Exercise — Find the line with "For each line" and the line with "该结构体的文档由以下文件生成: [6, 282, 164, 299]" in the entries below; output exactly those two lines, every line between them, and no others.

● ● ● ● ●

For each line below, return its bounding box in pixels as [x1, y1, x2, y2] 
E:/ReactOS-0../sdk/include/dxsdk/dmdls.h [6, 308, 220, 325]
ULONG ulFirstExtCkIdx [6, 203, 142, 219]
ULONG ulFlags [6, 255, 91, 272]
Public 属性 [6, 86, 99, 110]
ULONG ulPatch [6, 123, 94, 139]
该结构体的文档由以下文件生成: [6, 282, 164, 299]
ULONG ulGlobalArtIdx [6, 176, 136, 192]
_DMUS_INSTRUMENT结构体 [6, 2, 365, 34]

● ● ● ● ●

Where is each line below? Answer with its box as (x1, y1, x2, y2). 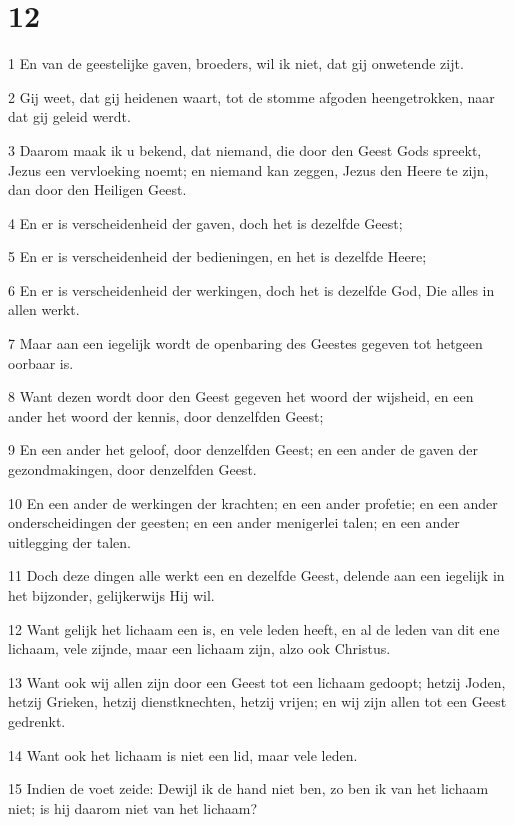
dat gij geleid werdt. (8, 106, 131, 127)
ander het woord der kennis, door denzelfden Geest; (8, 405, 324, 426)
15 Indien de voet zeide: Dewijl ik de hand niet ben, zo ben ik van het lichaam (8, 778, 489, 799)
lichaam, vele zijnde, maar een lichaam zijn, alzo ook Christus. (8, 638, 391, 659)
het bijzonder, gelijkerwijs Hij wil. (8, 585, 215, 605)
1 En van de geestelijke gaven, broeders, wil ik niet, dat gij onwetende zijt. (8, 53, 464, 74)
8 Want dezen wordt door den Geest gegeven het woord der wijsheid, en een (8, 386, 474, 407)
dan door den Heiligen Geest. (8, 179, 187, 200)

● ● ● ● ●

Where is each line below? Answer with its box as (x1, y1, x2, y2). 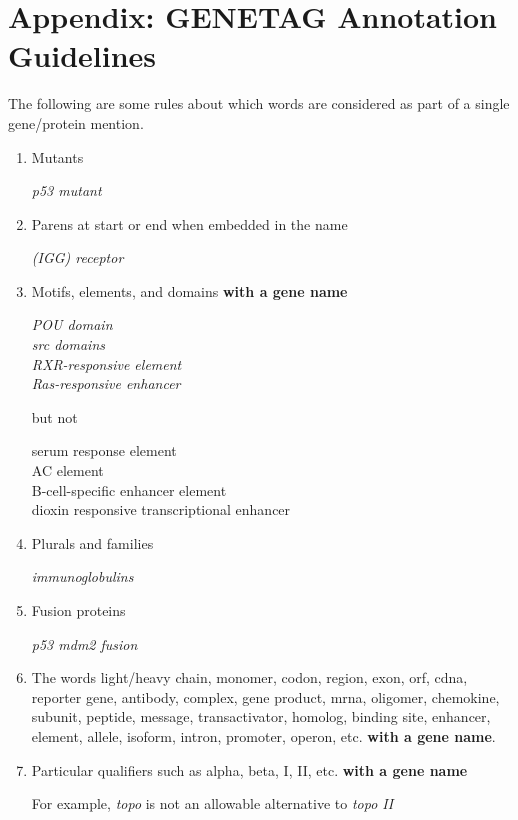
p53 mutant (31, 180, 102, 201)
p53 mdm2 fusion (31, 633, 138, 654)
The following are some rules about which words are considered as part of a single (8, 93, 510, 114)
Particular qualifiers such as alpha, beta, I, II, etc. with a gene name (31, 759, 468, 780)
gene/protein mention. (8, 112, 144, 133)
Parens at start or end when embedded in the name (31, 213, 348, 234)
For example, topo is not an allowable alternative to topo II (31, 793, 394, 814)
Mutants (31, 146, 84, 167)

● ● ● ● ●

Solution to this problem —
For each line below, return its bounding box in pixels as [x1, y1, x2, y2] 
E:/ReactOS-0../sdk/include/dxsdk/dmdls.h [6, 308, 220, 325]
ULONG ulFirstExtCkIdx [6, 203, 142, 219]
ULONG ulFlags [6, 255, 91, 272]
Public 属性 [6, 86, 99, 110]
ULONG ulPatch [6, 123, 94, 139]
该结构体的文档由以下文件生成: [6, 282, 164, 299]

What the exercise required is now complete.